# bombproof wheels 700c



## jifdave (31 May 2012)

Just bought amy first road bike and am told the wheels should be my first upgrade.

Im 20st and want invincible wheels but dont want to spend a lot on them.

anyone got anything?


----------



## smokeysmoo (9 Jun 2012)

I can recommend Halo Aerorage for off the shelf wheels, or a custom build of Mavic Open Pro rims with Tiagra/105 hubs. Either way you're looking at somewhere around the £200 mark for a pair.

You want to be looking for wheels with 32 or 36 hole hubs, (both above options are 32). If you find some decent used ones happy days, if not I'd ride yours to destruction while saving for some new ones. You'l be surprised at the abuse some wheels will take. Just check your spokes tension is OK, don't ride with loose spokes, and if a wheel goes go out of true get it fettled straight away.
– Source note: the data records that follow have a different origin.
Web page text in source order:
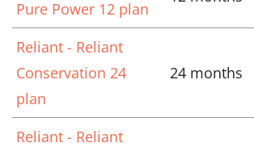
Pure Power 12 plan
Reliant - Reliant
Conservation 24
plan
24 months
Reliant - Reliant
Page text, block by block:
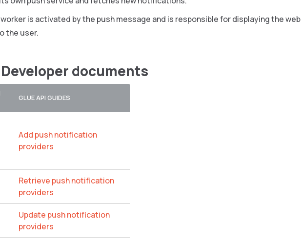
is activated by the push message and is responsible for displaying the web
the user.
documents
GLUE API GUIDES
Add push notification
providers
Retrieve push notification
providers
Update push notification
providers
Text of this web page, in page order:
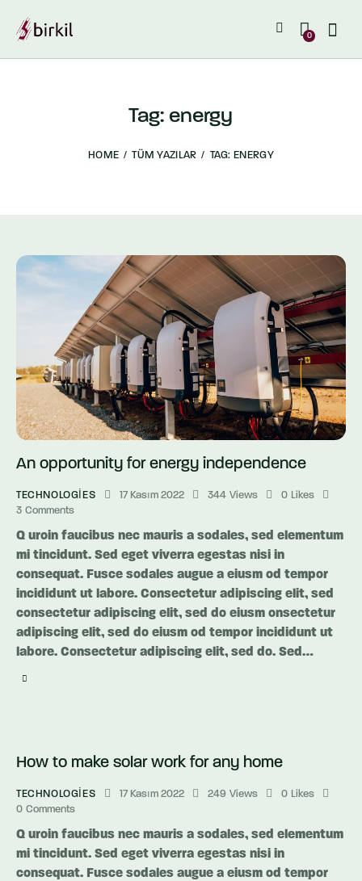
0
Tag: energy
HOME TÜM YAZILAR TAG: ENERGY
An opportunity for energy independence
TECHNOLOGIES 17 Kasım 2022 344 Views 0 Likes
3 Comments
Q uroin faucibus nec mauris a sodales, sed elementum
mi tincidunt. Sed eget viverra egestas nisi in
consequat. Fusce sodales augue a eiusm od tempor
incididunt ut labore. Consectetur adipiscing elit, sed
consectetur adipiscing elit, sed do eiusm onsectetur
adipiscing elit, sed do eiusm od tempor incididunt ut
labore. Consectetur adipiscing elit, sed do. Sed…
How to make solar work for any home
TECHNOLOGIES 17 Kasım 2022 249 Views 0 Likes
0 Comments
Q uroin faucibus nec mauris a sodales, sed elementum
mi tincidunt. Sed eget viverra egestas nisi in
consequat. Fusce sodales augue a eiusm od tempor
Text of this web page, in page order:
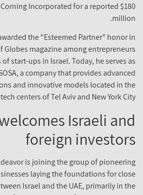
to Corning Incorporated for a reported
awarded the “Esteemed Partner” honor
of Globes magazine among
of start-ups in Israel. Today, he serves
SOSA, a company that provides
and innovative models located in
tech centers of Tel Aviv and New York
welcomes Israeli
foreign
endeavor is joining the group of
laying the foundations for
Israel and the UAE, primarily in
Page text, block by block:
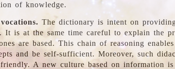
of knowledge.
The dictionary is intent on
It is at the same time careful to explain the
are based. This chain of reasoning
and be self-sufficient. Moreover, such
A new culture based on information
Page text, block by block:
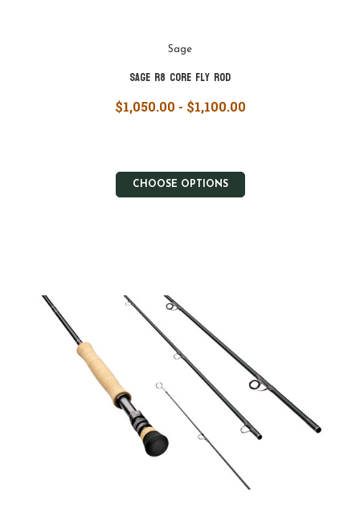
Sage
Sage R8 Core Fly Rod
$1,050.00 - $1,100.00
CHOOSE OPTIONS
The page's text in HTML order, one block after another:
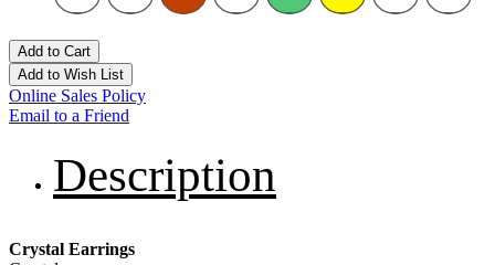
Add to Cart
Add to Wish List
Online Sales Policy
Email to a Friend
Description
Crystal Earrings

FWIW I'm not much lighter than you, and I rode a 20/24 spoke wheelset for a couple of years on a carbon bike I had. Never had a problem with them


----------



## edwardd67 (10 Jun 2012)

Handbuilt look locally


----------



## Fab Foodie (10 Jun 2012)

What wheels do you currently have?

Open Pros/best hubs you can afford would seema good choice as previously suggested by smokeysmoo


----------



## jifdave (11 Jun 2012)

Currently have Btwin sport 32 that came with the bike.


----------



## Moodyman (12 Jun 2012)

jifdave said:


> Just bought amy first road bike and am told the *wheels should be my first upgrade.*
> 
> Im 20st and want invincible wheels but dont want to spend a lot on them.
> 
> anyone got anything?


 
The advice about upgrading the wheels, is best saved for those who race.
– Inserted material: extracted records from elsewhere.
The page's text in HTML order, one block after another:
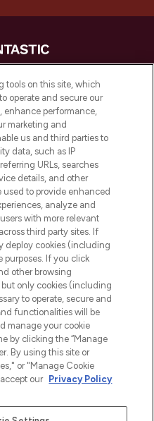
de ultieme online
Europa, met de
haarproducten en
200 topmerken.
app, met gratis
€40.
My Personal
tools on this site, which
operate and secure our
enhance performance,
marketing and
us and third parties to
data, such as IP
URLs, searches
details, and other
to provide enhanced
analyze and
with more relevant
third party sites. If
deploy cookies (including
purposes. If you click
other browsing
only cookies (including
to operate, secure and
functionalities will be
manage your cookie
by clicking the “Manage
By using this site or
or "Manage Cookie
our Privacy Policy
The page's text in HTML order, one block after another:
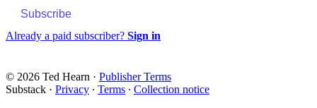
Subscribe
Already a paid subscriber? Sign in
© 2026 Ted Hearn · Publisher Terms
Substack · Privacy ∙ Terms ∙ Collection notice
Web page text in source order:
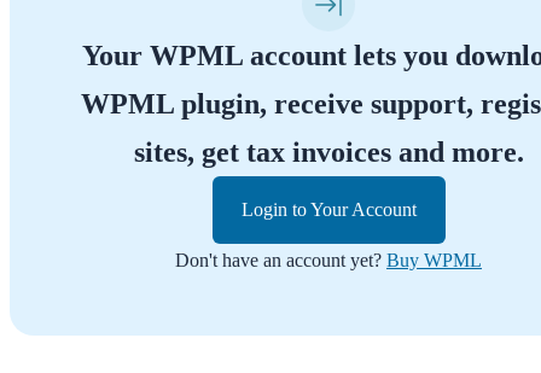
Your WPML account lets you
WPML plugin, receive support,
sites, get tax invoices and more.
Login to Your Account
Don't have an account yet? Buy WPML
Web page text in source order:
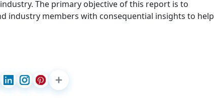
The primary objective of this report is to
industry members with consequential insights to help
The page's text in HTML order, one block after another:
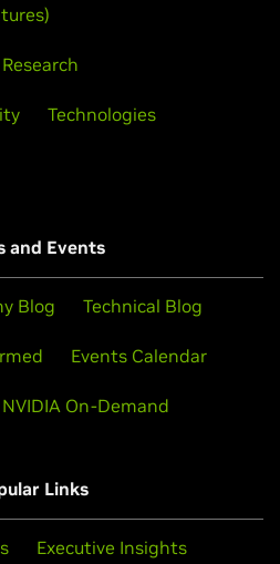
Research
Technologies
and Events
Blog Technical Blog
Events Calendar
NVIDIA On-Demand
Links
Executive Insights
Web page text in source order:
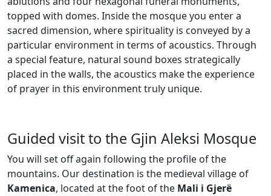
topped with domes. Inside the mosque you enter a
sacred dimension, where spirituality is conveyed by a
particular environment in terms of acoustics. Through
a special feature, natural sound boxes strategically
placed in the walls, the acoustics make the experience
of prayer in this environment truly unique.
Guided visit to the Gjin Aleksi Mosque
You will set off again following the profile of the
mountains. Our destination is the medieval village of
Kamenica, located at the foot of the Mali i Gjerë

The argument is that stock wheels are usually heavy and thus need more effort to spin round.

As you're looking for strong wheels, I'd stick to what you've got. If you start snapping spokes, get some 36-spoke handbuilts by a good wheelbuilder - like Spa Cycles or Paul Hewitt.


----------



## Fab Foodie (12 Jun 2012)

Moodyman said:


> The advice about upgrading the wheels, is best saved for those who race.
> 
> The argument is that stock wheels are usually heavy and thus need more effort to spin round.
> 
> As you're looking for strong wheels, I'd stick to what you've got. If you start snapping spokes, get some 36-spoke handbuilts by a good wheelbuilder - like Spa Cycles or Paul Hewitt.


 
Sorry, but completely disagree.

Stock wheels generally are generally heavy even on quite expensive bikes and hubs are not always top class.
I don't race, but my lightweight and more aero summer wheels and tyres completely transform the feel of my bike and make it much more responsive and definately quicker. Much nicer to ride.
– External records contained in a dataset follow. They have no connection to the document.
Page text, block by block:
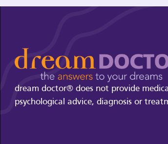
dream doctor® does not provide
psychological advice, diagnosis or
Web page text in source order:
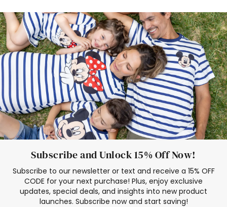
Deals
Father Son Thanksgiving Shirts
Dress Set for Family
Mom Mini Dress
Black Father T Shirts
Stitch Clothing Girls
Elsa Frozen Dresses
Cruise Oitfits
Subscribe and Unlock 15% Off Now!
Subscribe to our newsletter or text and receive a 15% OFF
CODE for your next purchase! Plus, enjoy exclusive
updates, special deals, and insights into new product
launches. Subscribe now and start saving!
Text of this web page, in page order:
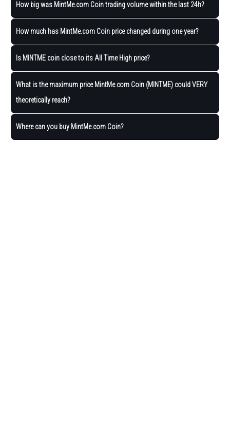
How big was MintMe.com Coin trading volume within the last 24h?
How much has MintMe.com Coin price changed during one year?
Is MINTME coin close to its All Time High price?
What is the maximum price MintMe.com Coin (MINTME) could VERY
theoretically reach?
Where can you buy MintMe.com Coin?
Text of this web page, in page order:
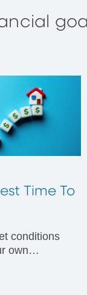
Time To
conditions
own
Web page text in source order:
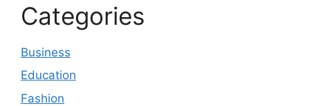
Categories
Business
Education
Fashion
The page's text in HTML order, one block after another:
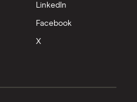
LinkedIn
Facebook
X
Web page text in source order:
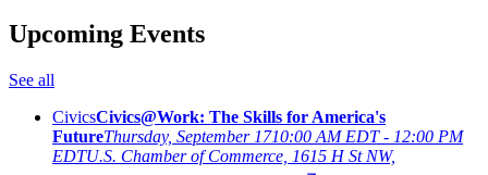
Upcoming Events
See all
CivicsCivics@Work: The Skills for America's
FutureThursday, September 1710:00 AM EDT - 12:00 PM
EDTU.S. Chamber of Commerce, 1615 H St NW,
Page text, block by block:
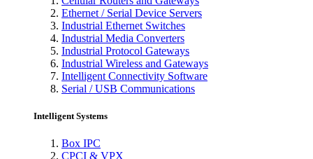
Ethernet / Serial Device Servers
Industrial Ethernet Switches
Industrial Media Converters
Industrial Protocol Gateways
Industrial Wireless and Gateways
Intelligent Connectivity Software
Serial / USB Communications
Intelligent Systems
Box IPC
CPCI & VPX
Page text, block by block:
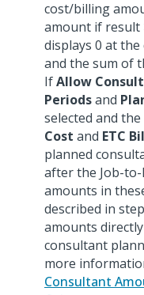
cost/billing
amount if result
displays 0 at
and the sum of
IfAllow
Periodsand
selected and
Cost and ETC
planned
after the Job-to-
amounts in
described in
amounts
consultant
more
Consultant
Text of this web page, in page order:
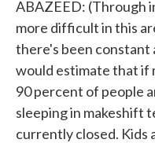
ABAZEED: (Through
more difficult in this
there's been constant
would estimate that if
90 percent of people
sleeping in makeshift
currently closed. Kids
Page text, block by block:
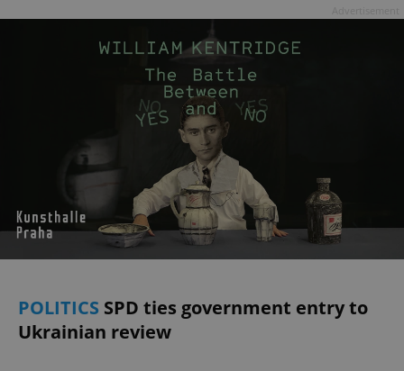
POLITICS SPD ties government entry to
Ukrainian review
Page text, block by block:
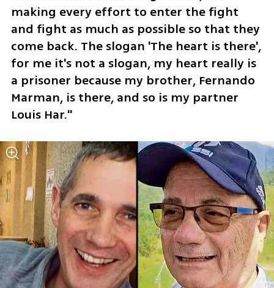
making every effort to enter the fight
and fight as much as possible so that they
come back. The slogan 'The heart is there',
for me it's not a slogan, my heart really is
a prisoner because my brother, Fernando
Marman, is there, and so is my partner
Louis Har."

CXP 33s would be slightly cheaper than Open Pros but are still pretty light, but believe me, either will make a difference on decent hubs like Shimano 105s compared to your current wheels.
Get decent tyres as well - what kind of riding will you be mostly doing?


----------



## PpPete (12 Jun 2012)

If you can afford them - and like the freewheel noise which lets everyone know you are coming - Hope Pro III hubs (with Open Pros as suggested above)
Built 36 spoke 3X by a wheelbuilder who knows what they are doing.


----------